I had a good job and was spending all of my money paying bills. So how did I become bankrupt?
Here’s what happened: I didn’t like feeling like I was working for free; something had to give. Yep, you guessed it; I stopped paying those darn credit card bills.
I needed my money for more important things.
Throughout my twenties, I continued to make reckless financial decisions.
For instance, I traded in my first car for a larger car, with a higher monthly payment, right before my car was to be paid off. It makes no sense now, but back then I was trying real hard to prove that I was grown and capable of running my adult life.
During this phase of my life, I was actually acting like a “Know-It-All.” I thought I knew everything, and that I didn’t need to share anything with anyone.
I didn’t need anyone’s approval and no one in my family knew I was deep in debt.

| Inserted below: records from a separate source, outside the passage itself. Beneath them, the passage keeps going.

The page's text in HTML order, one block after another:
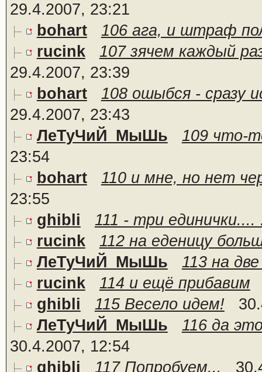
29.4.2007, 23:21
bohart
106 ага, и штраф
rucink
107 зячем каждый
29.4.2007, 23:39
bohart
108 ошыбся - сразу
29.4.2007, 23:43
ЛеТуЧиЙ_МыШь
109 что-
23:54
bohart
110 и мне, но нет
23:55
ghibli
111 - три единички....
rucink
112 на еденицу
ЛеТуЧиЙ_МыШь
113 на
rucink
114 и ещё прибавим
ghibli
115 Весело идем!
ЛеТуЧиЙ_МыШь
116 да
30.4.2007, 12:54
ghibli
117 Попробуем...
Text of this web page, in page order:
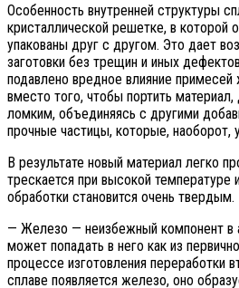
Особенность внутренней структуры
кристаллической решетке, в которой
упакованы друг с другом. Это дает
заготовки без трещин и иных
подавлено вредное влияние
вместо того, чтобы портить материал,
ломким, объединяясь с другими
прочные частицы, которые, наоборот,
В результате новый материал легко
трескается при высокой температуре
обработки становится очень твердым.
— Железо — неизбежный компонент в
может попадать в него как из
процессе изготовления переработки
сплаве появляется железо, оно
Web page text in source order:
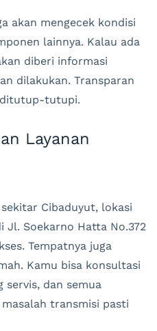
akan mengecek kondisi
lainnya. Kalau ada
diberi informasi
dilakukan. Transparan
ditutup-tutupi.
Layanan
Cibaduyut, lokasi
Jl. Soekarno Hatta No.372
Tempatnya juga
Kamu bisa konsultasi
servis, dan semua
transmisi pasti
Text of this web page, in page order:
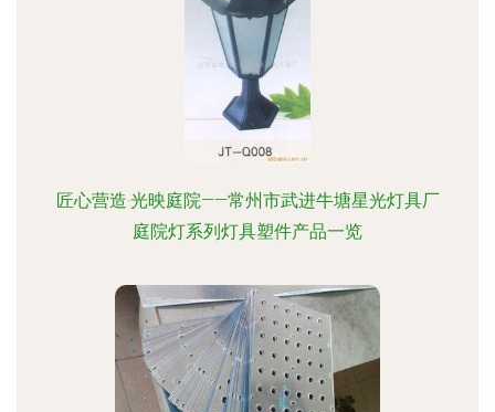
匠心营造·光映庭院——常州市武进牛塘星光灯具厂
庭院灯系列灯具塑件产品一览
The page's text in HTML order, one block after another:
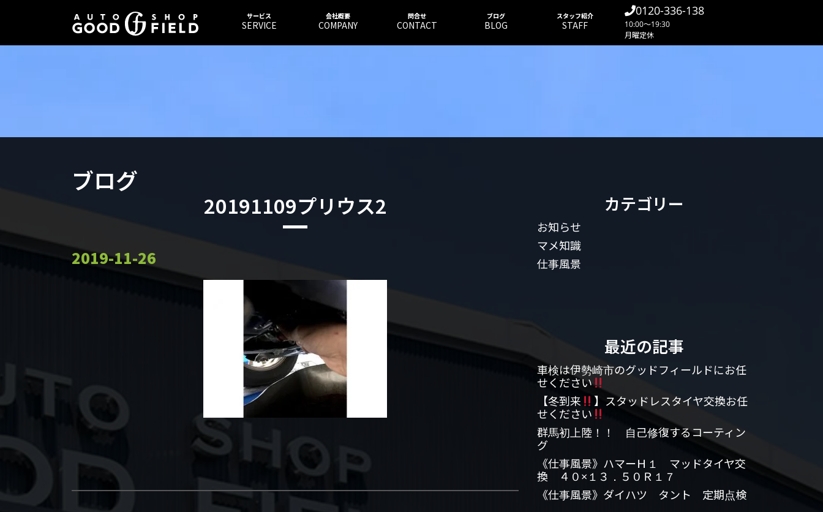
0120-336-138
10:00～19:30
月曜定休
サービス
SERVICE
会社概要
COMPANY
問合せ
CONTACT
ブログ
BLOG
スタッフ紹介
STAFF
ブログ
20191109プリウス2
2019-11-26
カテゴリー
お知らせ
マメ知識
仕事風景
最近の記事
車検は伊勢崎市のグッドフィールドにお任
せください
【冬到来
】スタッドレスタイヤ交換お任
せください
群馬初上陸！！ 自己修復するコーティン
グ
《仕事風景》ハマーＨ１ マッドタイヤ交
換 ４０×１３．５０Ｒ１７
《仕事風景》ダイハツ タント 定期点検
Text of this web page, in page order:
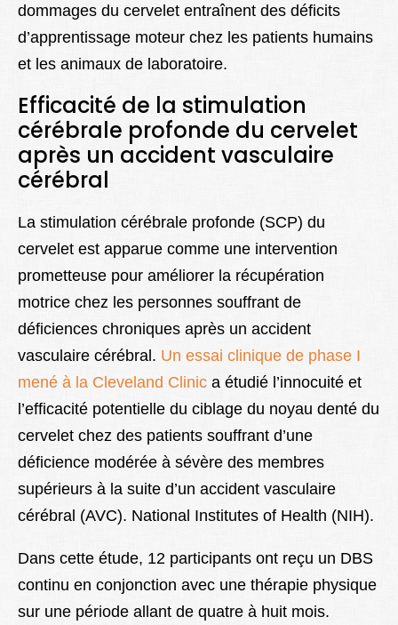
dommages du cervelet entraînent des déficits
d’apprentissage moteur chez les patients humains
et les animaux de laboratoire.
Efficacité de la stimulation
cérébrale profonde du cervelet
après un accident vasculaire
cérébral
La stimulation cérébrale profonde (SCP) du
cervelet est apparue comme une intervention
prometteuse pour améliorer la récupération
motrice chez les personnes souffrant de
déficiences chroniques après un accident
vasculaire cérébral. Un essai clinique de phase I
mené à la Cleveland Clinic a étudié l’innocuité et
l’efficacité potentielle du ciblage du noyau denté du
cervelet chez des patients souffrant d’une
déficience modérée à sévère des membres
supérieurs à la suite d’un accident vasculaire
cérébral (AVC). National Institutes of Health (NIH).
Dans cette étude, 12 participants ont reçu un DBS
continu en conjonction avec une thérapie physique
sur une période allant de quatre à huit mois.
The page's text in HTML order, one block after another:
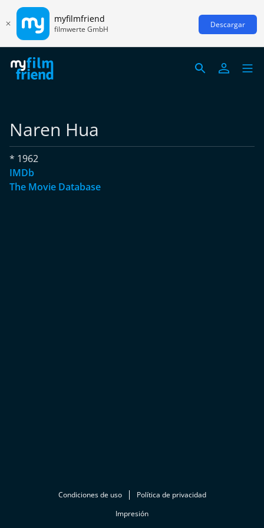
myfilmfriend
filmwerte GmbH Descargar
Naren Hua
* 1962
IMDb
The Movie Database
Condiciones de uso
Política de privacidad
Impresión

On the outside, I was independent and had it going on. I had an apartment, an SUV, a decent job, but I couldn’t even answer my phone due to the bill collectors trying to track me down; and you would not believe how rude and ruthless some of those collectors were. The nerve of them for attempting to take away my hard earned money!
When I was 24, my bad financial decisions came to a head. I was swirling in debt and working for free. Well, at least it felt like I was working for free because every bit of my paycheck was going toward bills.
I barely had any money left after paying my monthly financial commitments. I was extremely unhappy and frustrated. I needed some relief. That’s when I filed for bankruptcy.
I had no clue what a bankruptcy was or the repercussions and the stigma often associated with filing.
Someone told me that bankruptcy was a way to get rid of my outstanding debt and stop the rude and uncaring bill collectors from hounding me. That’s what I really wanted. I needed a break, and I needed a fresh financial start. I had learned my lesson, and I vowed to never be careless with my finances again. Okay, so clearly it took way more than a pledge to get back on track. It took me well over seven years to repair my credit and bounce back from being “Bankrupt.”
I had to work hard at my finances and practice discipline. In fact, I’m still working hard and practicing every day to continue to make good financial decisions!
Blaming and avoiding bill collectors and the institutions that trusted me with credit was insane.
But as long as I made them out to be the enemy, I felt justified in not paying my bills. The bill collectors were doing their job, very well I might add, and I was only hurting myself and my credit by avoiding them and choosing not to pay on time. I was in over my head and was desperate for relief.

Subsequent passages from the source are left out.